_INPUT FOR THIS TASK_.
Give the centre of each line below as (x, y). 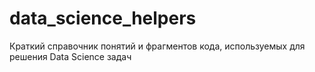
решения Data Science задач (70, 56)
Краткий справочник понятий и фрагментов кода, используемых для (157, 46)
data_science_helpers (103, 18)
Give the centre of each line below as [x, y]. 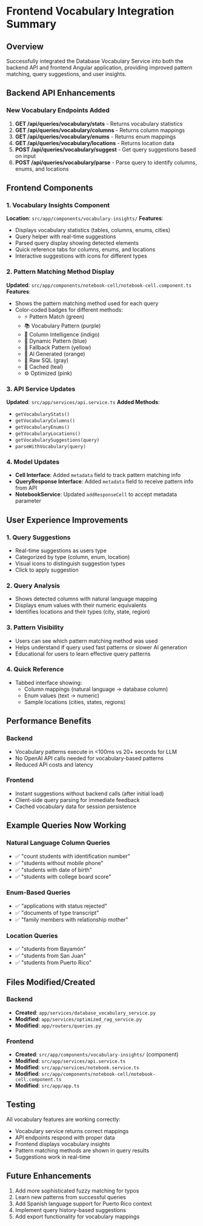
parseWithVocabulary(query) [50, 447]
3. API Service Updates [41, 389]
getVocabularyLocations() [48, 433]
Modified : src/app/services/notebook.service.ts [77, 1067]
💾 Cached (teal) [44, 366]
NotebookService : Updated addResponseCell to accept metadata [96, 495]
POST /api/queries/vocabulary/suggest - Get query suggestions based [105, 149]
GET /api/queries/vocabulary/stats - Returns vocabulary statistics [99, 123]
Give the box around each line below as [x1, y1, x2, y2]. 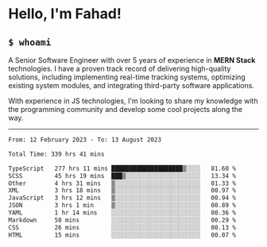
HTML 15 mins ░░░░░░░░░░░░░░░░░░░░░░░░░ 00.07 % [8, 231, 237, 239]
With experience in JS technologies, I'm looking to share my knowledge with [8, 96, 258, 106]
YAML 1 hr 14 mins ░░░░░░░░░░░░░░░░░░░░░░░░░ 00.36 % [8, 209, 237, 217]
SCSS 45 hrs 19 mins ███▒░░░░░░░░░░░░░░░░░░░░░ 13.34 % [8, 172, 237, 179]
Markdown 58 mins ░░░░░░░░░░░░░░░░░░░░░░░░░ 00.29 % [8, 216, 237, 224]
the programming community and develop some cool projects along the [8, 105, 243, 114]
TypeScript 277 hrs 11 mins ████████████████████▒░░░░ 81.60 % [8, 164, 237, 172]
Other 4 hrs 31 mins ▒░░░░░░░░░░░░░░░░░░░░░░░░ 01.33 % [8, 179, 237, 187]

_EXERCISE DIRECTIONS_. Before you print the records, please set aside any pictures and keep everything else exact.

_RESULT_.
Give the centre of each line below as (x, y). 
решения Data Science задач (70, 56)
Краткий справочник понятий и фрагментов кода, используемых для (157, 46)
data_science_helpers (103, 18)
Give the centre of each line below as [x, y]. 
parseWithVocabulary(query) [50, 447]
3. API Service Updates [41, 389]
getVocabularyLocations() [48, 433]
Modified : src/app/services/notebook.service.ts [77, 1067]
💾 Cached (teal) [44, 366]
NotebookService : Updated addResponseCell to accept metadata [96, 495]
POST /api/queries/vocabulary/suggest - Get query suggestions based [105, 149]
GET /api/queries/vocabulary/stats - Returns vocabulary statistics [99, 123]
Give the box around each line below as [x1, y1, x2, y2]. 
HTML 15 mins ░░░░░░░░░░░░░░░░░░░░░░░░░ 00.07 % [8, 231, 237, 239]
With experience in JS technologies, I'm looking to share my knowledge with [8, 96, 258, 106]
YAML 1 hr 14 mins ░░░░░░░░░░░░░░░░░░░░░░░░░ 00.36 % [8, 209, 237, 217]
SCSS 45 hrs 19 mins ███▒░░░░░░░░░░░░░░░░░░░░░ 13.34 % [8, 172, 237, 179]
Markdown 58 mins ░░░░░░░░░░░░░░░░░░░░░░░░░ 00.29 % [8, 216, 237, 224]
the programming community and develop some cool projects along the [8, 105, 243, 114]
TypeScript 277 hrs 11 mins ████████████████████▒░░░░ 81.60 % [8, 164, 237, 172]
Other 4 hrs 31 mins ▒░░░░░░░░░░░░░░░░░░░░░░░░ 01.33 % [8, 179, 237, 187]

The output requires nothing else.